▶ _Exercise directions_
Line by line, give the data again exactly as it appears, but without pictures.

▶ _Material to process_
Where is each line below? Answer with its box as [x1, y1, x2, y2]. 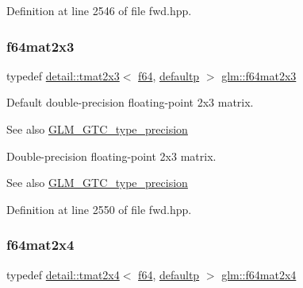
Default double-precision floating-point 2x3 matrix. [6, 94, 254, 111]
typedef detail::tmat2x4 [6, 266, 120, 282]
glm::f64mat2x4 [221, 266, 297, 282]
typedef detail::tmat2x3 [6, 67, 120, 84]
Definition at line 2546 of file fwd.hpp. [6, 2, 192, 18]
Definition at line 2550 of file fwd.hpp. [6, 200, 192, 217]
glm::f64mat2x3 [221, 67, 297, 84]
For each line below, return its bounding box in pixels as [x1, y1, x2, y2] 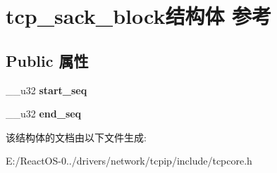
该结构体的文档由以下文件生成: [6, 129, 147, 144]
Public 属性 [6, 49, 89, 71]
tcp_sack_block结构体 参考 [6, 1, 272, 30]
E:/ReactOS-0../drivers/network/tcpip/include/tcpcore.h [6, 153, 252, 168]
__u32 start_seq [6, 82, 87, 97]
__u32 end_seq [6, 106, 82, 121]

▶ _Solution to this exercise_
Where is each line below? Answer with its box as [x1, y1, x2, y2]. 
Default double-precision floating-point 2x3 matrix. [6, 94, 254, 111]
typedef detail::tmat2x4 [6, 266, 120, 282]
glm::f64mat2x4 [221, 266, 297, 282]
typedef detail::tmat2x3 [6, 67, 120, 84]
Definition at line 2546 of file fwd.hpp. [6, 2, 192, 18]
Definition at line 2550 of file fwd.hpp. [6, 200, 192, 217]
glm::f64mat2x3 [221, 67, 297, 84]
For each line below, return its bounding box in pixels as [x1, y1, x2, y2] 
该结构体的文档由以下文件生成: [6, 129, 147, 144]
Public 属性 [6, 49, 89, 71]
tcp_sack_block结构体 参考 [6, 1, 272, 30]
E:/ReactOS-0../drivers/network/tcpip/include/tcpcore.h [6, 153, 252, 168]
__u32 start_seq [6, 82, 87, 97]
__u32 end_seq [6, 106, 82, 121]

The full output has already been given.